PROBLEM:
Report every line of the records that includes the word "kitchen".

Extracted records
------------
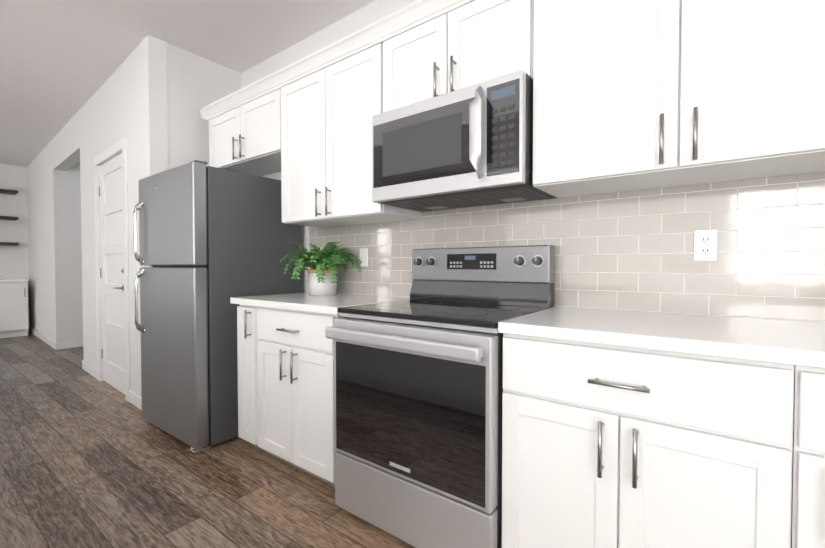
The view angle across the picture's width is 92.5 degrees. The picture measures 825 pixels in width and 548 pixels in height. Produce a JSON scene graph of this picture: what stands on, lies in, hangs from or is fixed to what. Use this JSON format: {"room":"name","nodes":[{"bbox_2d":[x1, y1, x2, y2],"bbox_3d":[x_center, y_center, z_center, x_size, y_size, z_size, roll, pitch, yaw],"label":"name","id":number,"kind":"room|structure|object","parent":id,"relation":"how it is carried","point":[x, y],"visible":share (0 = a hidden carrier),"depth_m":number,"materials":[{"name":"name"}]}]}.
{"room":"kitchen","nodes":[
{"label":"kitchen","id":0,"kind":"room"},
{"bbox_2d":[0,163,29,330],"bbox_3d":[-7.128,-0.391,5.776,0.120,2.740,7.400,1,1,37],"label":"wall","id":1,"kind":"structure","parent":0,"point":[14,262],"depth_m":6.48,"materials":[{"name":"white paint"}]},
{"bbox_2d":[0,189,17,194],"bbox_3d":[-6.933,-1.215,5.701,0.259,0.210,1.740,1,1,37],"label":"shelf","id":2,"kind":"object","parent":1,"relation":"attached to","point":[6,191],"visible":1,"depth_m":6.26,"materials":[{"name":"brown wood"}]},
{"bbox_2d":[0,242,18,245],"bbox_3d":[-6.933,-0.385,5.718,0.259,0.210,1.740,1,1,37],"label":"shelf","id":3,"kind":"object","parent":1,"relation":"attached to","point":[9,243],"visible":1,"depth_m":6.25,"materials":[{"name":"brown wood"}]},
{"bbox_2d":[0,216,18,220],"bbox_3d":[-6.933,-0.795,5.709,0.259,0.210,1.740,1,1,37],"label":"shelf","id":4,"kind":"object","parent":1,"relation":"attached to","point":[8,218],"visible":1,"depth_m":6.26,"materials":[{"name":"brown wood"}]},
{"bbox_2d":[27,35,167,396],"bbox_3d":[-3.717,-0.382,5.342,5.956,2.740,1.801,1,1,37],"label":"wall","id":5,"kind":"structure","parent":0,"point":[61,227],"depth_m":4.10,"materials":[{"name":"white paint"}]},
{"bbox_2d":[29,326,68,349],"bbox_3d":[-5.541,0.929,5.895,2.288,0.095,0.123,1,1,37],"label":"baseboard","id":6,"kind":"structure","parent":5,"relation":"attached to","point":[59,345],"depth_m":5.42,"materials":[{"name":"white wood"}]},
{"bbox_2d":[69,340,82,347],"bbox_3d":[-4.169,0.932,5.767,0.085,0.095,1.260,1,1,37],"label":"baseboard","id":7,"kind":"structure","parent":5,"relation":"attached to","point":[76,343],"depth_m":5.32,"materials":[{"name":"white wood"}]},
{"bbox_2d":[82,360,96,378],"bbox_3d":[-3.233,0.969,3.982,0.536,0.095,0.043,1,1,37],"label":"baseboard","id":8,"kind":"structure","parent":5,"relation":"attached to","point":[86,366],"depth_m":4.00,"materials":[{"name":"white wood"}]},
{"bbox_2d":[99,153,124,393],"bbox_3d":[-2.651,0.002,3.487,0.809,2.032,0.129,1,1,37],"label":"pantry door","id":9,"kind":"structure","parent":5,"relation":"in","point":[112,272],"depth_m":3.54,"materials":[{"name":"white wood"}]},
{"bbox_2d":[94,137,130,401],"bbox_3d":[-2.621,-0.037,3.523,0.969,2.125,0.180,1,1,37],"label":"door frame","id":10,"kind":"structure","parent":5,"relation":"attached to","point":[112,151],"depth_m":3.36,"materials":[{"name":"white wood"}]},
{"bbox_2d":[129,390,141,410],"bbox_3d":[-2.084,0.988,3.024,0.514,0.095,0.037,1,1,37],"label":"baseboard","id":11,"kind":"structure","parent":5,"relation":"attached to","point":[135,399],"depth_m":3.08,"materials":[{"name":"white wood"}]},
{"bbox_2d":[0,0,374,166],"bbox_3d":[-2.921,-1.746,2.589,11.000,0.100,7.400,1,1,37],"label":"ceiling","id":12,"kind":"structure","parent":0,"point":[61,61],"depth_m":2.87,"materials":[{"name":"white paint"}]},
{"bbox_2d":[141,35,240,266],"bbox_3d":[-1.719,-0.337,3.154,0.120,2.740,0.700,1,1,37],"label":"wall","id":13,"kind":"structure","parent":0,"point":[195,83],"depth_m":3.02,"materials":[{"name":"white paint"}]},
{"bbox_2d":[0,331,415,547],"bbox_3d":[-2.921,1.094,2.648,11.000,0.100,7.400,1,1,37],"label":"floor","id":14,"kind":"structure","parent":0,"point":[87,460],"depth_m":1.99,"materials":[{"name":"brown wood"}]},
{"bbox_2d":[0,283,28,337],"bbox_3d":[-6.391,0.549,6.159,0.620,0.844,0.495,1,1,37],"label":"base cabinet","id":15,"kind":"object","parent":14,"relation":"on","point":[14,319],"depth_m":6.05,"materials":[{"name":"white wood"}]},
{"bbox_2d":[0,279,27,282],"bbox_3d":[-6.836,0.118,5.549,0.629,0.038,1.990,1,1,37],"label":"countertop","id":16,"kind":"structure","parent":15,"relation":"on","point":[1,280],"depth_m":6.08,"materials":[{"name":"white stone"}]},
{"bbox_2d":[133,160,301,455],"bbox_3d":[-1.364,0.188,2.784,0.815,1.706,0.812,1,1,37],"label":"refrigerator","id":17,"kind":"object","parent":14,"relation":"on","point":[213,241],"visible":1,"depth_m":2.44,"materials":[{"name":"silver metal"}]},
{"bbox_2d":[237,305,344,485],"bbox_3d":[-0.515,0.612,2.287,0.840,0.878,0.655,1,1,37],"label":"base cabinet","id":18,"kind":"object","parent":14,"relation":"on","point":[285,385],"visible":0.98,"depth_m":2.01,"materials":[{"name":"white wood"}]},
{"bbox_2d":[230,292,410,314],"bbox_3d":[-0.503,0.154,2.276,0.901,0.035,0.645,1,1,37],"label":"countertop","id":19,"kind":"structure","parent":18,"relation":"on","point":[326,304],"depth_m":2.09,"materials":[{"name":"stone"}]},
{"bbox_2d":[280,242,361,295],"bbox_3d":[-0.594,-0.038,2.467,0.506,0.338,0.418,1,1,37],"label":"fern plant","id":20,"kind":"object","parent":19,"relation":"on","point":[322,274],"visible":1,"depth_m":2.42,"materials":[{"name":"green plant"}]},
{"bbox_2d":[325,245,554,547],"bbox_3d":[0.129,0.467,1.734,0.752,1.190,0.707,1,1,37],"label":"range","id":21,"kind":"object","parent":14,"relation":"on","point":[418,388],"visible":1,"depth_m":1.50,"materials":[{"name":"silver metal"}]},
{"bbox_2d":[502,333,793,547],"bbox_3d":[0.750,0.632,1.338,0.708,0.878,0.655,1,1,37],"label":"base cabinet","id":22,"kind":"object","parent":14,"relation":"on","point":[608,446],"visible":0.98,"depth_m":1.07,"materials":[{"name":"white wood"}]},
{"bbox_2d":[791,365,824,547],"bbox_3d":[1.485,0.643,0.786,1.128,0.878,0.655,1,1,37],"label":"base cabinet","id":23,"kind":"object","parent":14,"relation":"on","point":[808,499],"visible":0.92,"depth_m":0.88,"materials":[{"name":"white wood"}]},
{"bbox_2d":[498,306,824,367],"bbox_3d":[1.214,0.180,0.988,1.856,0.035,0.645,1,1,37],"label":"countertop","id":24,"kind":"structure","parent":23,"relation":"on","point":[794,342],"depth_m":1.12,"materials":[{"name":"stone"}]},
{"bbox_2d":[241,0,416,292],"bbox_3d":[0.447,-0.314,2.041,4.920,2.740,0.120,1,1,37],"label":"wall","id":25,"kind":"structure","parent":0,"point":[370,13],"depth_m":2.79,"materials":[{"name":"white paint"}]},
{"bbox_2d":[206,72,277,175],"bbox_3d":[-1.087,-1.015,2.879,0.912,0.457,0.345,1,1,37],"label":"upper cabinet","id":26,"kind":"object","parent":25,"relation":"attached to","point":[243,127],"depth_m":2.72,"materials":[{"name":"white wood"}]},
{"bbox_2d":[278,24,420,227],"bbox_3d":[-0.387,-0.774,2.358,0.836,0.917,0.345,1,1,37],"label":"upper cabinet","id":27,"kind":"object","parent":25,"relation":"attached to","point":[328,101],"depth_m":2.19,"materials":[{"name":"white wood"}]},
{"bbox_2d":[382,0,533,112],"bbox_3d":[0.255,-0.993,1.872,0.753,0.458,0.345,1,1,37],"label":"upper cabinet","id":28,"kind":"object","parent":25,"relation":"attached to","point":[433,48],"depth_m":1.71,"materials":[{"name":"white wood"}]},
{"bbox_2d":[372,70,556,211],"bbox_3d":[0.213,-0.550,1.825,0.752,0.420,0.481,1,1,37],"label":"microwave","id":29,"kind":"object","parent":28,"relation":"attached to","point":[470,146],"visible":1,"depth_m":1.64,"materials":[{"name":"silver metal"}]},
{"bbox_2d":[309,171,824,321],"bbox_3d":[0.756,-0.074,1.734,3.750,0.552,0.006,1,1,37],"label":"backsplash","id":30,"kind":"structure","parent":25,"relation":"attached to","point":[630,250],"depth_m":1.58,"materials":[{"name":"beige tile"}]},
{"bbox_2d":[360,248,367,265],"bbox_3d":[-0.313,-0.106,2.527,0.072,0.116,0.009,1,1,37],"label":"light switch","id":31,"kind":"object","parent":30,"relation":"attached to","point":[364,256],"visible":0.94,"depth_m":2.52,"materials":[{"name":"white plastic"}]},
{"bbox_2d":[693,229,717,260],"bbox_3d":[1.092,-0.107,1.472,0.072,0.116,0.008,1,1,37],"label":"outlet","id":32,"kind":"object","parent":30,"relation":"attached to","point":[705,245],"visible":1,"depth_m":1.47,"materials":[{"name":"white plastic"}]},
{"bbox_2d":[530,0,824,197],"bbox_3d":[0.961,-0.773,1.346,1.002,0.877,0.345,1,1,37],"label":"upper cabinet","id":33,"kind":"object","parent":25,"relation":"attached to","point":[631,95],"depth_m":1.25,"materials":[{"name":"white wood"}]}
]}
------------
RESULT OF THE EXERCISE:
{"room":"kitchen","nodes":[
{"label":"kitchen","id":0,"kind":"room"},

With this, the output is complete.